I've got this thing working pretty ok, but one thing bugging me is that it outputs the MIDI in omni mode. I was living with it, but now I'm realizing that instead of upgrading to a bigger MIDI interface I might be able to just send my keyboard's midi to the MIDI IN, and use the "merge" mode to include it in the output from MIDI OUT. I think that if I were to do that, then I would need the drums on one channel and the keyboard on another channel. So therefore omni mode is no good. 

The manual says nothing about omni mode, and the reference manual mentions that there are four modes... one with omni and polyphony, one with omni and monophony, and then the same for omni off (polyphonic vs. monophonic). So I'm kinda clueless... I know I need to set it to mode 3 or 4, but I dunno how to change that setting. 

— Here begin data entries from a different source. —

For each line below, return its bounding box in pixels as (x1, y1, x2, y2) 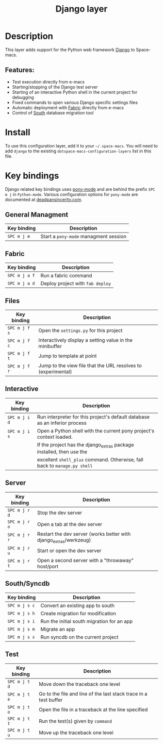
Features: (5, 66, 35, 74)
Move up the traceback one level (38, 729, 114, 736)
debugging (12, 94, 34, 100)
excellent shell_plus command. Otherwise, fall (37, 456, 144, 463)
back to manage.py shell (37, 463, 93, 469)
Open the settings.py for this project (38, 327, 123, 334)
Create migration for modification (40, 610, 116, 617)
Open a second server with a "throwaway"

If I figure this out I get to save $70 and you will have my gratitude.


----------



## Overtone (Jan 3, 2015)

I found how to change the channel for each voice, which is a little more tedious but will probably work. When I get home I'll change the settings on a patch and try it out... Drums on channel 1, keyboard set to output on channel 2. Keyboard>Midi In>Midi out. Will let you guys know how it goes.


----------



## Overtone (Jan 3, 2015)

So it turns out all the voices from the drums are sending output on channel 10. The module does pass through the midi from the keyboard along channel 1. Within Kontakt it's really simple... setting the input to channel 10 means that only the drums will trigger notes in Kontakt's drum sampler. But with Logic's built in MIDI instruments I'm having a problem. They seem to be set to omni mode by default with no simple way to change that. So when I play the drums, I only hear drums. But when I try to control a logic instrument (such as the electric piano) it'll trigger whether I'm playing the keyboard or the drums. I'm sure there is a workaround, but it's the first time I've been truly disappointed by Logic's setup.


----------



## Overtone (Jan 4, 2015)

Ok, if you change the MIDI Channel in the info panel for the Logic instrument it doesn't initially do anything. But if you hit record and stop recording (you might have to actually play something too) then it basically assigns the controller to that instrument from then on. I've saved and reopened the file and it's still working right (drums don't trigger the synth any more).

Edit: but if you have the synth track selected the drums will still play the synth. So make sure you have another channel strip active.
Edit edit: You also have to select "Auto demix blah blah blah" in Record Settings. But after you do that you won't be able to control 2 NI instruments at once using two different controllers. But you can switch back and forth if you're only doing two instruments. I think the 4x4 MIDI router is gonna have to go back. Anyway, enough of this thread (unless someone wants to help me out) I'm just updating in case someone searches it later on.


----------